Корреспондент моего китайского капитана приветствовал это решение, находя его разумным; он и сам по воскресеньям приезжал в Бидондо, где у него был дом, отдохнуть от недельных трудов. Он даже предложил мне маленький флигель, примыкавший к его дому и выходивший окнами на набережную. Но я согласился занять его лишь в качестве жильца, и мы договорились, что за тридцать рупий в год — около восьмидесяти франков — он переходит в мое распоряжение со всеми, как говорится в Европе, службами и угодьями.
Через три дня я понял, что основной промысел тагалов — петушиные бои.
Невозможно пройти по набережной в Бидондо из конца в конец и не наткнуться на десять, пятнадцать или двадцать кружков, образовавшихся вокруг двух пернатых бойцов; от исхода боя зависит судьба двух, трех, четырех или даже пяти тагальских семей, потому что кормится за его счет не только семья, имеющая породистого петуха, но и все родные и соседи, которые держат пари за владельца петуха, тоже живут благодаря этой птице: у женщины появляются черепаховые гребни, золотые четки, стеклянные бусы; у мужчины — деньги в кармане и сигара во рту; так что петух в семье — любимое дитя. Тагальская мать, вместо того чтобы заниматься малышами, ухаживает за петухом: наводит глянец на его перья, точит его шпоры. Муж, выходя из дома, никому, даже жене, не может доверить петуха: он берет его с собой, носит под мышкой, приходит с ним на деловые встречи и в гости к друзьям; если на пути его встретится другой владелец петуха, соперники задирают друг друга, затем усаживаются один против другого на корточках, стравливают птиц, зрители заключают пари, и вот уже образовался круг, в центре которого две самые жестокие человеческие страсти — игра и бой. Ах, право, до чего хороша жизнь в Бидондо!
Среди тагалов встречаются и такие, чья деятельность сродни поискам философского камня, — это добытчики безоара; природа, собравшая на Филиппинах все существующие в мире яды, поместила там и универсальное противоядие — безоар.
— Ах, вот как! — перебил я папашу Олифуса. — Раз вы заговорили о безоаре, я не прочь узнать, насколько в это можно верить. Я много раз встречал упоминания о безоаре, особенно в сказках «Тысячи и одной ночи»; я видел самые редкие камни: бледный рубин, необработанный гранат, карбункул; но как ни искал, я никогда не встречал безоар, никто не мог показать мне и самого мелкого его осколка.
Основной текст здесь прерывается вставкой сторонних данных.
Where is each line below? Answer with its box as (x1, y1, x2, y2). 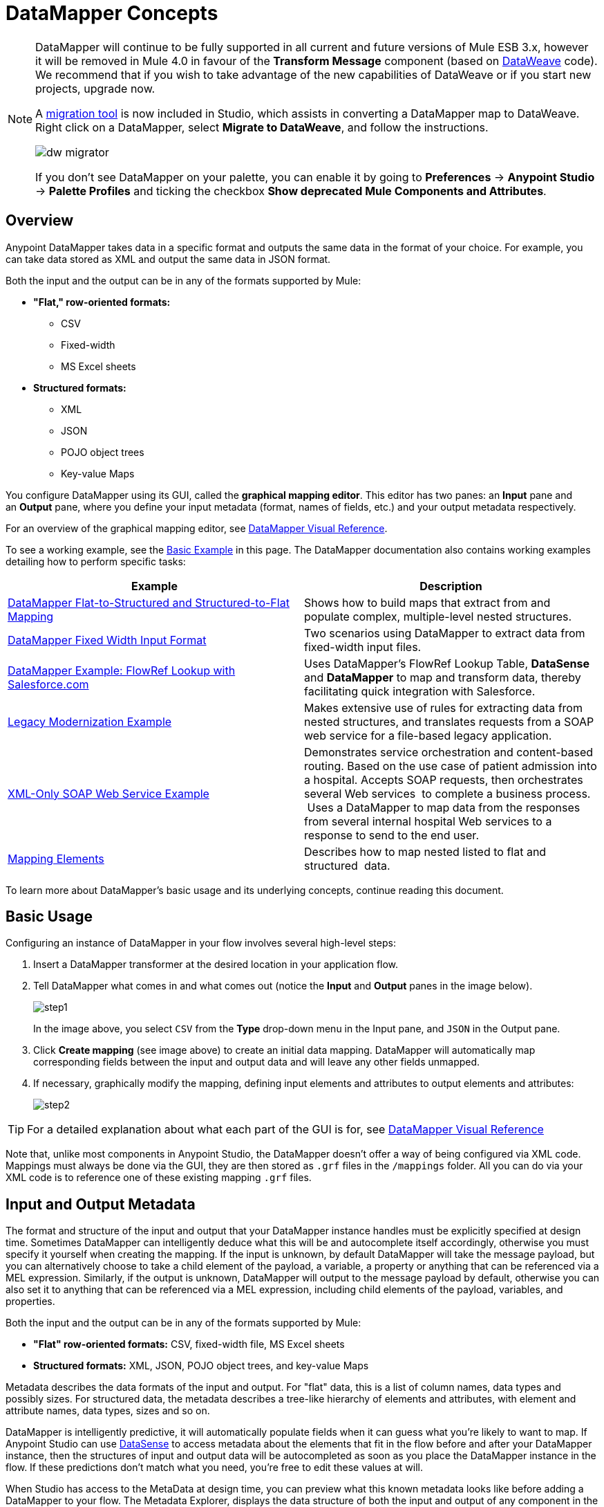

— Ну так вот, сударь, — ответил папаша Олифус. — Я видел его, я держал его в руках и даже глотал, и если бы не это, я сейчас не имел бы чести выпить за ваше здоровье стаканчик арака, что я сейчас и сделаю.
И папаша Олифус в самом деле, налив себе стакан арака, залпом осушил его за здоровье Биара и мое.
— Так вот, — продолжал он, — безоар не только существует, но у него еще есть три разновидности, которые находят в коровьих, в козьих и в обезьяньих кишках.
Меньше всего ценится тот, который добывают из коровьего живота. Двадцать зернышек такого безоара дешевле семи, извлеченных из живота козы, а семь зернышек безоара из козьего живота не стоят одного, найденного в животе обезьяны.
Козы, дающие безоар, чаще всего встречаются в королевстве Голконда. Что, это какая-то особая порода? Нет, из двух козлят от одной матери один дает безоар, другой не дает. Пастуху довольно бывает особым образом ощупать живот козы, чтобы определить такого рода плодовитость; они через кожу могут сосчитать количество находящихся внутри камней и безошибочно узнают их ценность. Так что можно покупать безоар на корню.
Один торговец из Гоа проделал в то время, когда я жил на малабарском берегу, любопытный опыт. Он купил в горах Голконды четыре козы, содержащие безоар, перевез их за сто пятьдесят миль от места их рождения, две немедленно зарезал и нашел еще в них безоар, но уменьшившийся в объеме. Еще одну он убил десять дней спустя. Вскрытие показало, что в животном прежде был безоар, но он исчез. Наконец, четвертую он убил через месяц и не нашел и следа исчезнувшего драгоценного камня: он полностью растворился.